Devrim Anayasası 1979 Aralığında devreye sokuldu. Anayasa’nın ‘İran’ın resmi dini İslâm’dır ve mezhebi de Caferi’dir. Bu madde hiçbir surette ve hiçbir zaman değiştirilemez.’ şeklindeki 12. maddesi oldukça canımızı sıkmıştı; lakin henüz halkın mezhepçilik konusunda yeteri kadar ıslah edilmemişliğine vermiştik. Zaten Devrim’in lideri seçilen ‘İmam Humeyni’ de İslami bir devletten ancak 20 yıllık bir tedric sürecinden sonra bahsedilebileceğini söylemişti.
Hamid Algar, Şahruh Ahavi gibi müelliflerden, ‘mezhepçi/gulat ulemaya’ rağmen ‘usulî ulema’nın devrime öncülük ettiğini öğrenmiştik. Zaten ilk yürüyüş saflarında ‘Lâ şiiyye lâ sünniyye vahde vahde islamiyye’ sloganları atılmıyor muydu? Anayasal olarak Humeyni’nin halefi olacak Ayetullah Muntezeri ‘vahdet namazları’nı başlatmamış mıydı?
Usuli çizgi iyi anlaşılsın diye Ali Şeriati’nin ‘Ali Şiası Safevi Şiası’ ve ilk Cuma namazlarının hatipleri Ayetullah Muntezeri ve Talagani’nin ‘İlk Hutbeler’ kitaplarını yayınlamıştık.
Ama ‘İmam’ın SSCB lideri Gorbaçov’a yolladığı mektupta, davetini vahyi ölçülerle değil de îşârî felsefe anlatılarıyla yapması; Şeriati’nin gündemleştirdiği daru’l takrib (mezheplerin birbirine yakınlaştırılması) konusunun ciddi olarak ele alınmaması; tanıdıklarımızın siyasi biatlerinin giderek mezhebi biatlere dönüştürülmesi gibi konular, saflarımızda ciddi rahatsızlıklara ve sorgulamalara neden oldu.
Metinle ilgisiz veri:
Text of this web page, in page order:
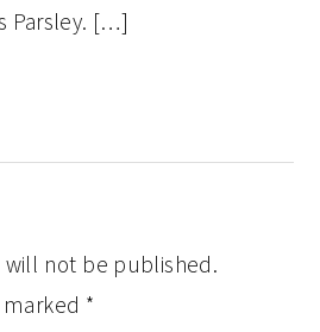
Parsley. […]
will not be published.
*
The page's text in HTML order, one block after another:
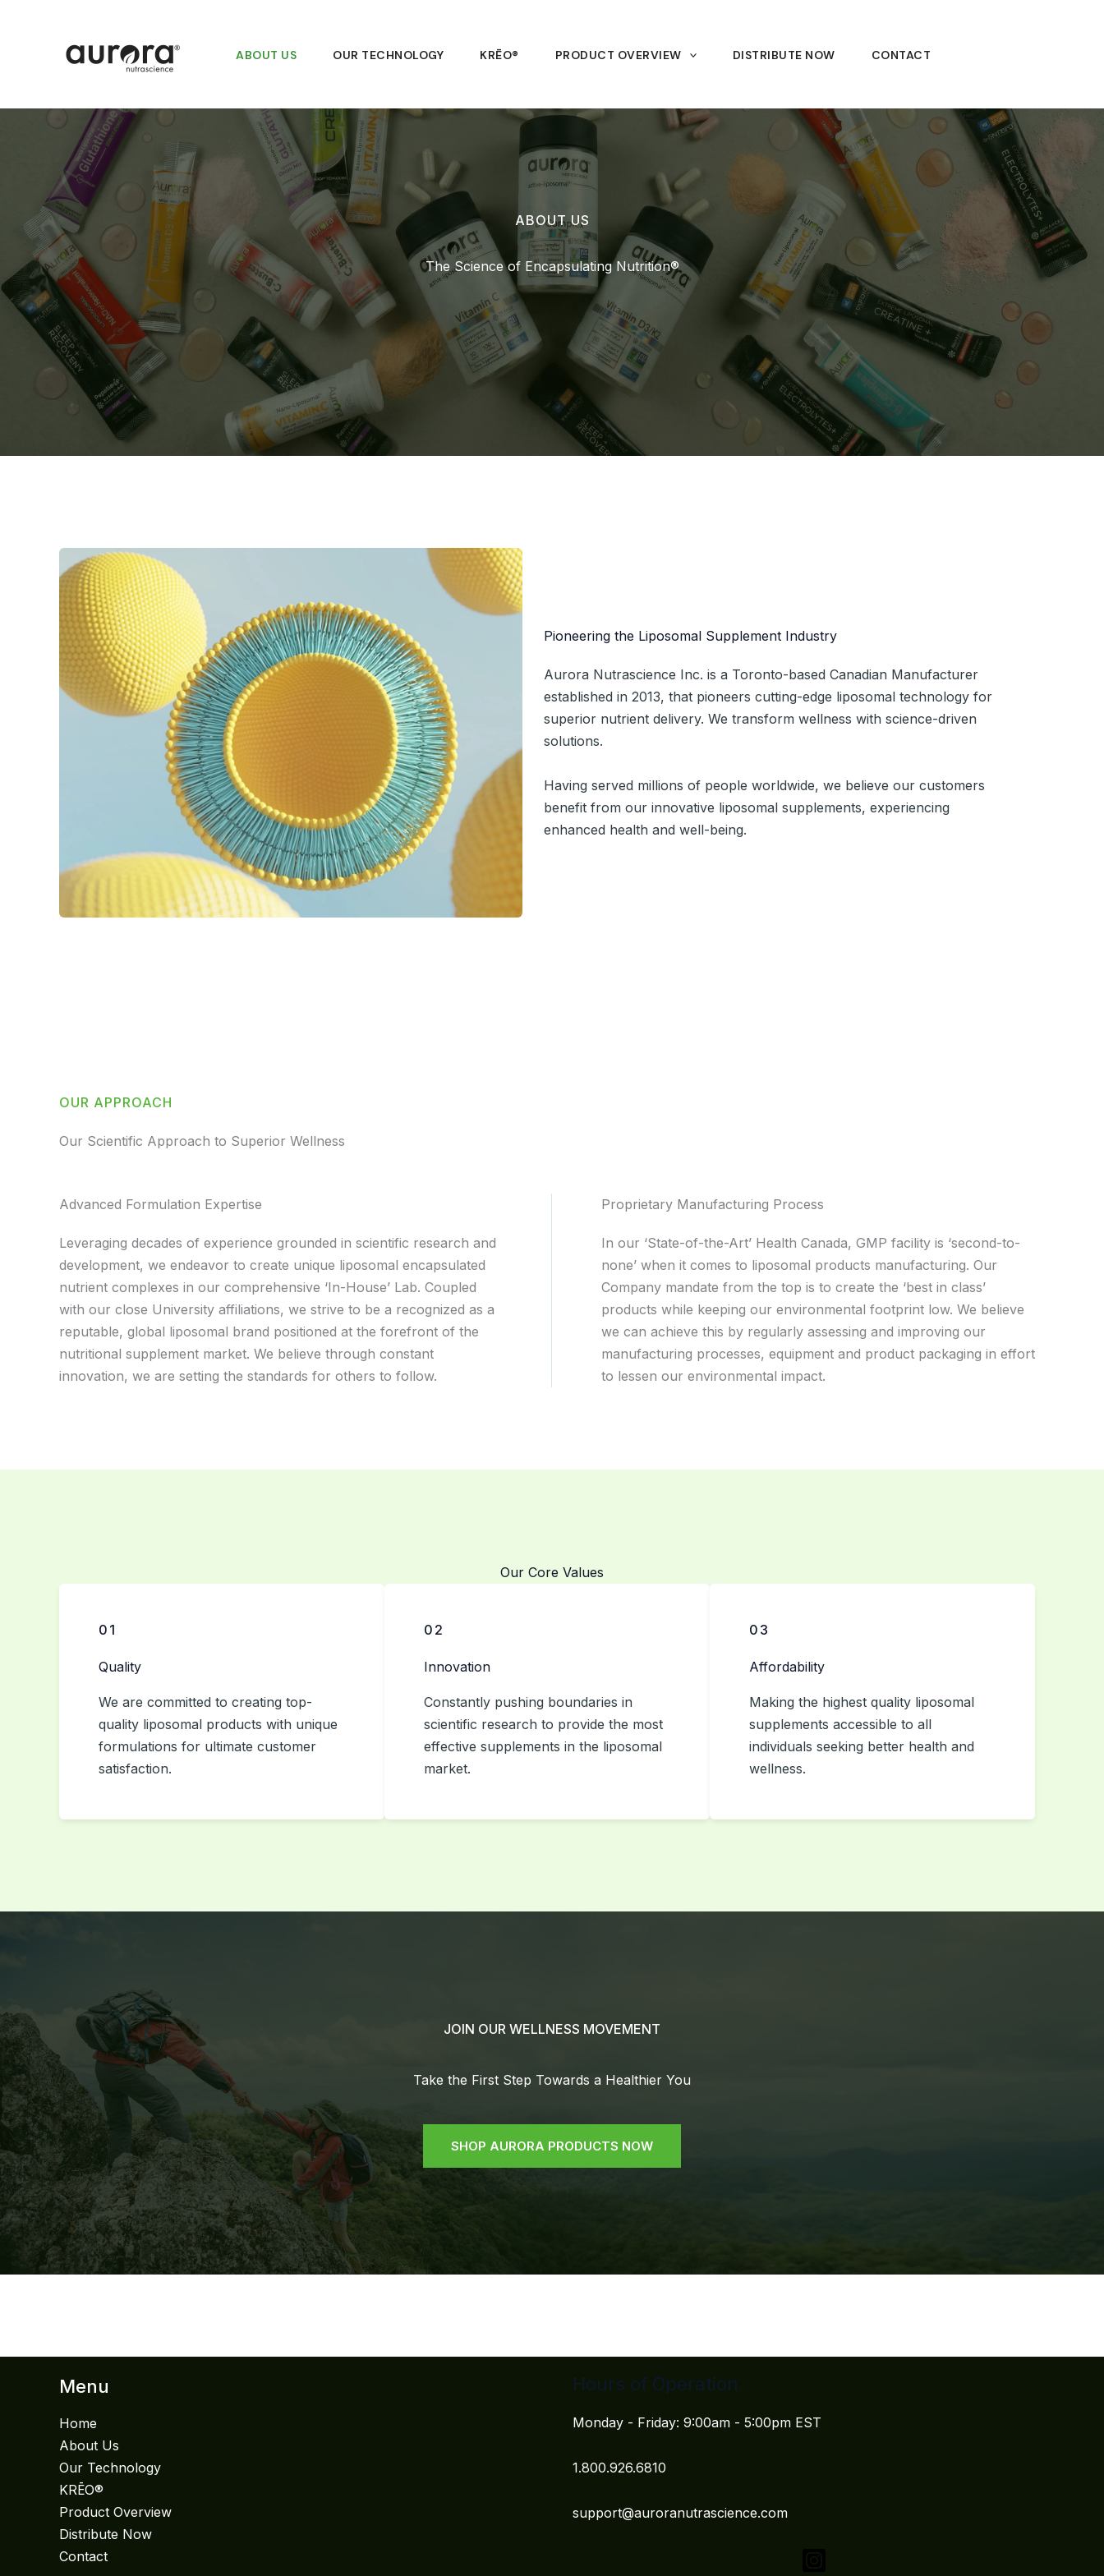
ABOUT US OUR TECHNOLOGY KRĒO® PRODUCT OVERVIEW DISTRIBUTE NOW CONTACT
ABOUT US
The Science of Encapsulating Nutrition®
Pioneering the Liposomal Supplement Industry
Aurora Nutrascience Inc. is a Toronto-based Canadian Manufacturer
established in 2013, that pioneers cutting-edge liposomal technology for
superior nutrient delivery. We transform wellness with science-driven
solutions.
Having served millions of people worldwide, we believe our customers
benefit from our innovative liposomal supplements, experiencing
enhanced health and well-being.
OUR APPROACH
Our Scientific Approach to Superior Wellness
Advanced Formulation Expertise
Leveraging decades of experience grounded in scientific research and
development, we endeavor to create unique liposomal encapsulated
nutrient complexes in our comprehensive ‘In-House’ Lab. Coupled
with our close University affiliations, we strive to be a recognized as a
reputable, global liposomal brand positioned at the forefront of the
nutritional supplement market. We believe through constant
innovation, we are setting the standards for others to follow.
Proprietary Manufacturing Process
In our ‘State-of-the-Art’ Health Canada, GMP facility is ‘second-to-
none’ when it comes to liposomal products manufacturing. Our
Company mandate from the top is to create the ‘best in class’
products while keeping our environmental footprint low. We believe
we can achieve this by regularly assessing and improving our
manufacturing processes, equipment and product packaging in effort
to lessen our environmental impact.
Our Core Values
01
Quality
We are committed to creating top-
quality liposomal products with unique
formulations for ultimate customer
satisfaction.
02
Innovation
Constantly pushing boundaries in
scientific research to provide the most
effective supplements in the liposomal
market.
03
Affordability
Making the highest quality liposomal
supplements accessible to all
individuals seeking better health and
wellness.
JOIN OUR WELLNESS MOVEMENT
Take the First Step Towards a Healthier You
SHOP AURORA PRODUCTS NOW
Menu
Home
About Us
Our Technology
KRĒO®
Product Overview
Distribute Now
Contact
Hours of Operation
Monday - Friday: 9:00am - 5:00pm EST
1.800.926.6810
support@auroranutrascience.com

En önemlisi ise ‘İmam’a halef olan Muntezeri’nin gidişata eleştiri sunduğu için göz hapsine alınması; 1982 Hama katliamına karşı çıkan Mehdi Haşimi’nin sonradan idamı; Humeyni’nin geriye bıraktığı vasiyetinde mezhepçiliği tavsiye etmesiydi.
Dolayısıyla coğrafyamızdaki vahdet imkânını çatırdatan, sadece bugünkü İran yönetimin asabiyesi değildir; Devrim’in önderi kabul edilen Humeyni’den üreyen eklektisizm daha trajiktir.